# ASSIGNED TASK:
Your answer should be one number: the count of lines in these entries that hold the word "West".

# MATERIAL SHOWN:
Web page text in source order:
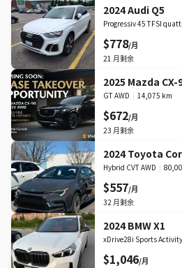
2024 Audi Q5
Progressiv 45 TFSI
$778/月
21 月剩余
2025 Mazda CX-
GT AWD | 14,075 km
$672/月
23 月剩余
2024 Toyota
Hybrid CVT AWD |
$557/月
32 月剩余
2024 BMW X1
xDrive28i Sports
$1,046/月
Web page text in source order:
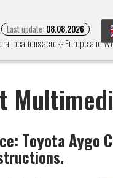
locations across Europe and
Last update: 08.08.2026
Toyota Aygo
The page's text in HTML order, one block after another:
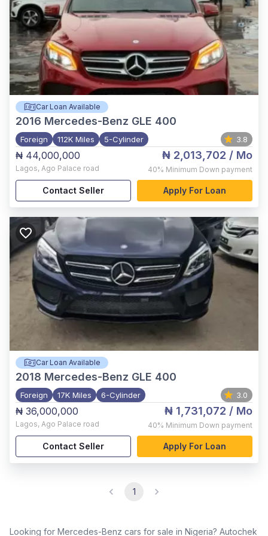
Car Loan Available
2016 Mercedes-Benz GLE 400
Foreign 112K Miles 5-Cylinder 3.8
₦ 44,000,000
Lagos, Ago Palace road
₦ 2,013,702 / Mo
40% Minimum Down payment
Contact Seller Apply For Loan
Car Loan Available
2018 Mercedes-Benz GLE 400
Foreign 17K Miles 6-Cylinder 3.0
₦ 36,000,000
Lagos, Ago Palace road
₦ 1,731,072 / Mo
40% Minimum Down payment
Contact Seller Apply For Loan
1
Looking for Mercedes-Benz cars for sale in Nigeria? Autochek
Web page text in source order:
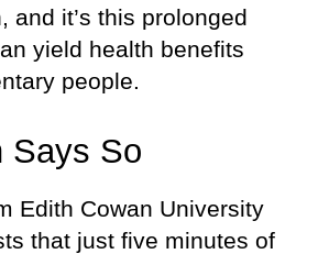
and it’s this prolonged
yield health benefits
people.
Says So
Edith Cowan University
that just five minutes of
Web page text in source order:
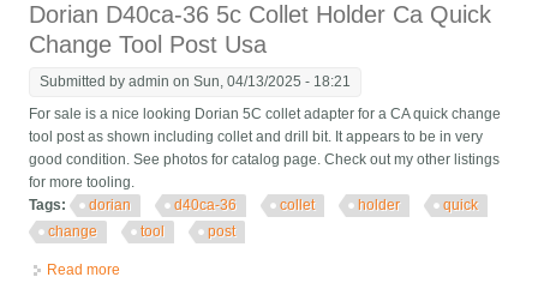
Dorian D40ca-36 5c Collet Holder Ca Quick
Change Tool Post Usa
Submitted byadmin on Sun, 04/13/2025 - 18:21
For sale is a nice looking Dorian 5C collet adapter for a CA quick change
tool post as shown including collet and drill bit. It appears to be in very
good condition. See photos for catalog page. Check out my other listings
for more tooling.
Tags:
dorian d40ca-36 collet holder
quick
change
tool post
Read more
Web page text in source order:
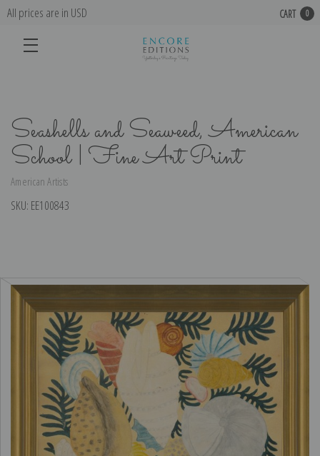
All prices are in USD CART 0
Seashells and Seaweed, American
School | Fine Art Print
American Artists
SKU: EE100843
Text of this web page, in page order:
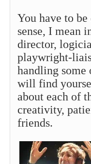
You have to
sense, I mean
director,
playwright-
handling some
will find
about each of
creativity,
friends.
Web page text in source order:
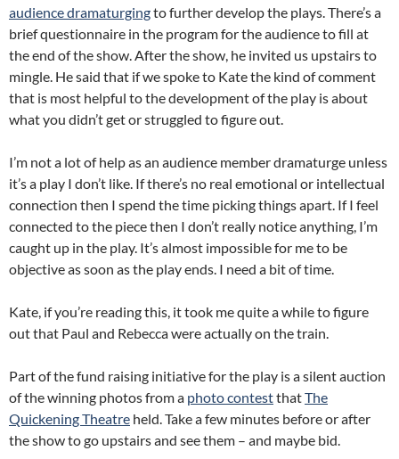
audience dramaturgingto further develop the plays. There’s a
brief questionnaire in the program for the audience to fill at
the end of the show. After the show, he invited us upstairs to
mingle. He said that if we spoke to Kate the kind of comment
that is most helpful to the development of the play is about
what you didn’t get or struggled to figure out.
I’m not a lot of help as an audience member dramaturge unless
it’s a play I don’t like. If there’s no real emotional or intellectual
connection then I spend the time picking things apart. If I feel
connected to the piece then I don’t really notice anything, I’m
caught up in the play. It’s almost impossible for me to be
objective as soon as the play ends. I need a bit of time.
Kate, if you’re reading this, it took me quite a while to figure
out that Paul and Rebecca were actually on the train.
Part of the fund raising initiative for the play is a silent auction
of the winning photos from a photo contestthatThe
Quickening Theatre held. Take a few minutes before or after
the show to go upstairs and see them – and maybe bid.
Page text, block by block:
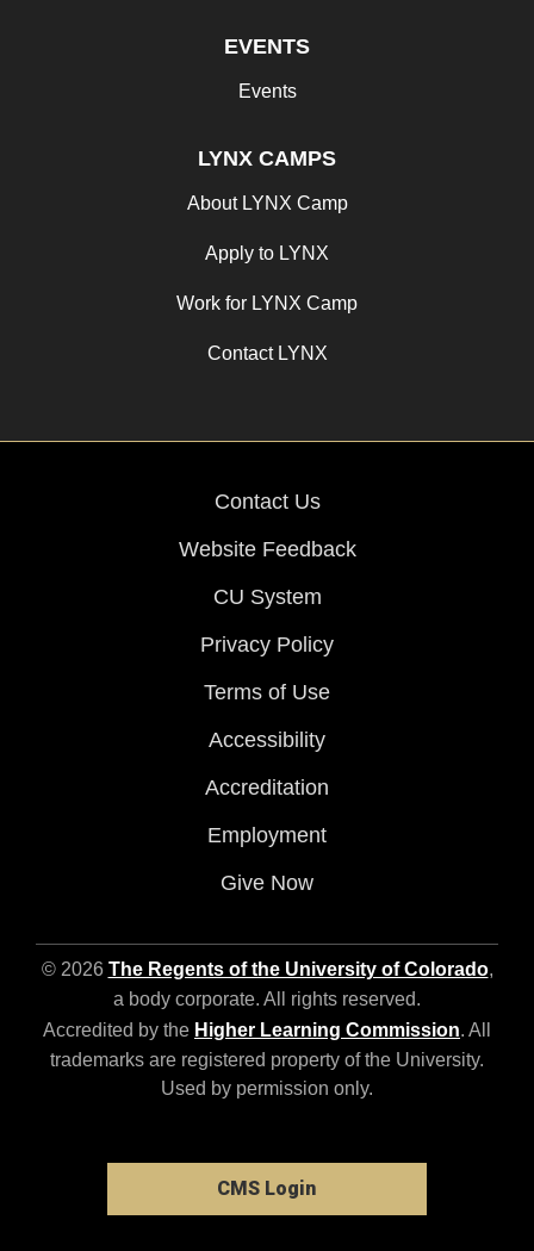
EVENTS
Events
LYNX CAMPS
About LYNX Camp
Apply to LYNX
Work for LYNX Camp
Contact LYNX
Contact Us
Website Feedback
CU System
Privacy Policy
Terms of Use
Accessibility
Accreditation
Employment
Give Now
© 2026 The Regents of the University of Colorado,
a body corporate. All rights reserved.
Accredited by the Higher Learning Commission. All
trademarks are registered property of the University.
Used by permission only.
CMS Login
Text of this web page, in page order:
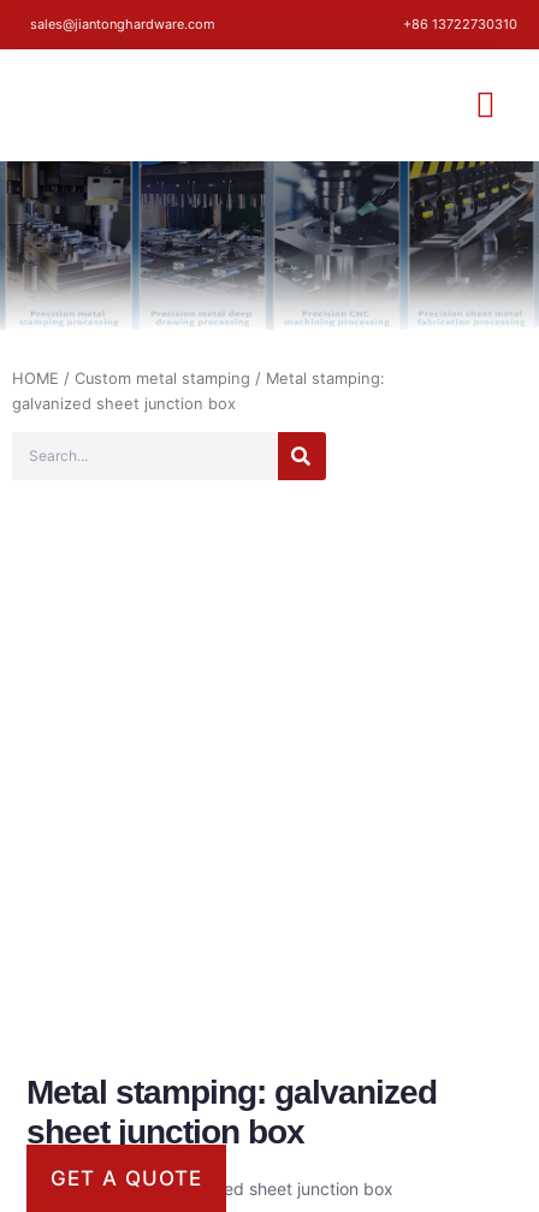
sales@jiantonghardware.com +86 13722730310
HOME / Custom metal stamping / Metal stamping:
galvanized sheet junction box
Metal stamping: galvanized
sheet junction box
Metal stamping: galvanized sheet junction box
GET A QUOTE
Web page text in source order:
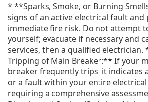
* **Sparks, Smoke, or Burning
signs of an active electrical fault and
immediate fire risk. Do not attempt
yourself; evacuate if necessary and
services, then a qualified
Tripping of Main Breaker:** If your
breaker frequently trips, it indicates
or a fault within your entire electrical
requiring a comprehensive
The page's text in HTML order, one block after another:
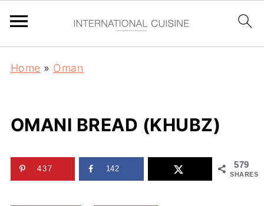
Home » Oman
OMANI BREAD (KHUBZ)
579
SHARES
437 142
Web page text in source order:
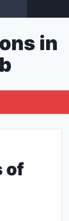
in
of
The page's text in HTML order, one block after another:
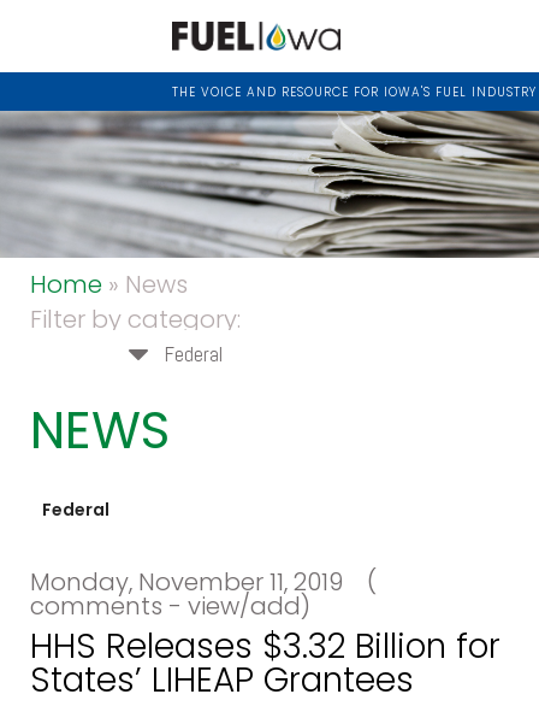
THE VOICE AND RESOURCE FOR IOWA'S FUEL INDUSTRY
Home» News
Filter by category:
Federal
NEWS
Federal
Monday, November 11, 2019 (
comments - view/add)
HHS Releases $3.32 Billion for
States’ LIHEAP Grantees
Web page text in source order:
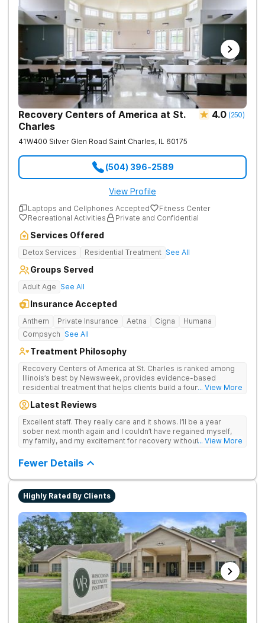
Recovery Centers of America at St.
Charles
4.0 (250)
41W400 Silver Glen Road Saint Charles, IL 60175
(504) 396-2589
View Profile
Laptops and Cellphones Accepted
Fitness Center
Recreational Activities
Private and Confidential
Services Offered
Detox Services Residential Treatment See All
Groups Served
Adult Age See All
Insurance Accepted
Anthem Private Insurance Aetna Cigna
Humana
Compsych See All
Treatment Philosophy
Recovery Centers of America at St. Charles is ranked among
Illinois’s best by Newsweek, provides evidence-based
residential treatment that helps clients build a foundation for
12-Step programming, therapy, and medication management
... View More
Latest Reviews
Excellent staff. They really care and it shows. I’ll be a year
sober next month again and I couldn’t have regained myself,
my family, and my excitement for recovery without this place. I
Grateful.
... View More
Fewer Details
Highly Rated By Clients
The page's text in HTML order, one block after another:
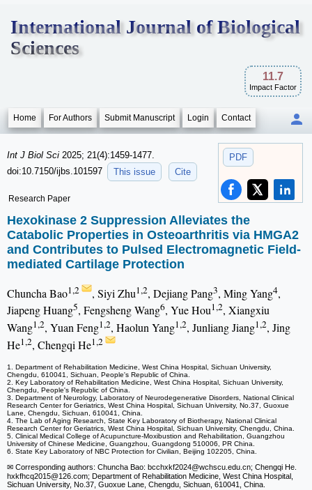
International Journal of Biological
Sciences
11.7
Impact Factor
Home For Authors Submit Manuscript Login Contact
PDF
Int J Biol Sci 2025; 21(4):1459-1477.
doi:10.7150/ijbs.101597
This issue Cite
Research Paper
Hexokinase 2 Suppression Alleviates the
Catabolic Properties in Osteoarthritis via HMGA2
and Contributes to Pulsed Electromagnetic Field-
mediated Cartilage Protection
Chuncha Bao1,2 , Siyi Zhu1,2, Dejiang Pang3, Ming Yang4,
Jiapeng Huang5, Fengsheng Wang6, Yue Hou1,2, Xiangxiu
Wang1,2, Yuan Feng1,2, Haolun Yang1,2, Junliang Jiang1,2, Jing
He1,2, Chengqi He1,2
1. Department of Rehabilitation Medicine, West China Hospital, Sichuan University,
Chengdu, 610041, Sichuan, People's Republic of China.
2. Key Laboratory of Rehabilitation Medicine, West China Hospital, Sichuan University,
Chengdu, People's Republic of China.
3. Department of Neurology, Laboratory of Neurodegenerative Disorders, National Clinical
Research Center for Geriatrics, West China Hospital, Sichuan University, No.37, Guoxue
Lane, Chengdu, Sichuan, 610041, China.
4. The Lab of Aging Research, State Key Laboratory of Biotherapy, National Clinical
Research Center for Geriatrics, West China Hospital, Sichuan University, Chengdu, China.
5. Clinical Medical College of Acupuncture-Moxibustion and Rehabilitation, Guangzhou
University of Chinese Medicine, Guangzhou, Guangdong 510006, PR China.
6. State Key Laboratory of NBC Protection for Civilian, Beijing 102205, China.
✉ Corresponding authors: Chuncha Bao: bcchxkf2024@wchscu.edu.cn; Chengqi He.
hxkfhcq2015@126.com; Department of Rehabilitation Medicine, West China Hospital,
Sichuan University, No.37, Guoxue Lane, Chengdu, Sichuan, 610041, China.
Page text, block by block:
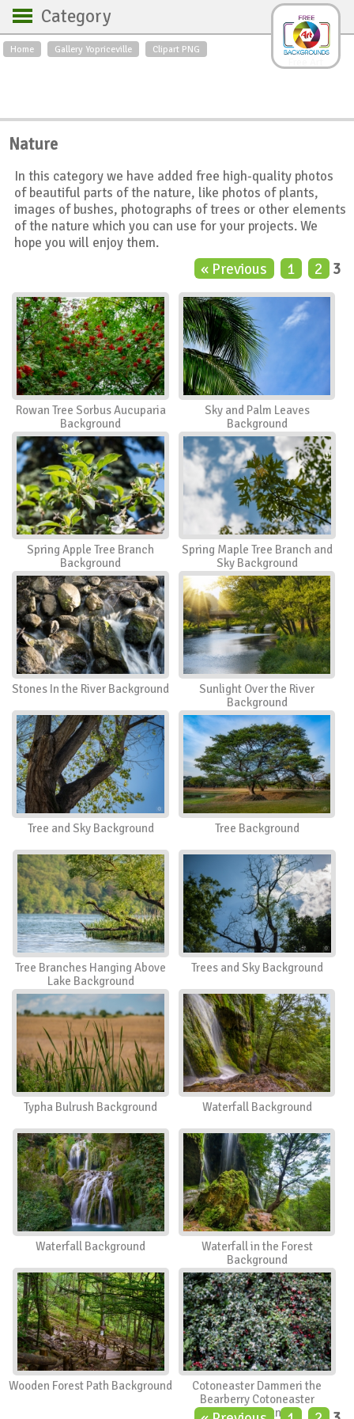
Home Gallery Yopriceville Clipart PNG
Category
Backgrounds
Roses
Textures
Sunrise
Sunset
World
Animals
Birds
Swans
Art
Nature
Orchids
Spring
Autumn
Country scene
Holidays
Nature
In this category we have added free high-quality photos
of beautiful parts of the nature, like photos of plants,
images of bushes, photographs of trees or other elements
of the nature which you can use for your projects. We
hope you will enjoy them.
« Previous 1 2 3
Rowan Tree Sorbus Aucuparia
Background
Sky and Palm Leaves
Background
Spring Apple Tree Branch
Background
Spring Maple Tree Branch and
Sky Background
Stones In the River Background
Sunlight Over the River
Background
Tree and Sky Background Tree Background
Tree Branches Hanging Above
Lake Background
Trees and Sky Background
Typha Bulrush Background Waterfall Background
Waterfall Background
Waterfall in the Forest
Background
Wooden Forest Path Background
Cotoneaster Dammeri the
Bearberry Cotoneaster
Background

# RESPONSE:
5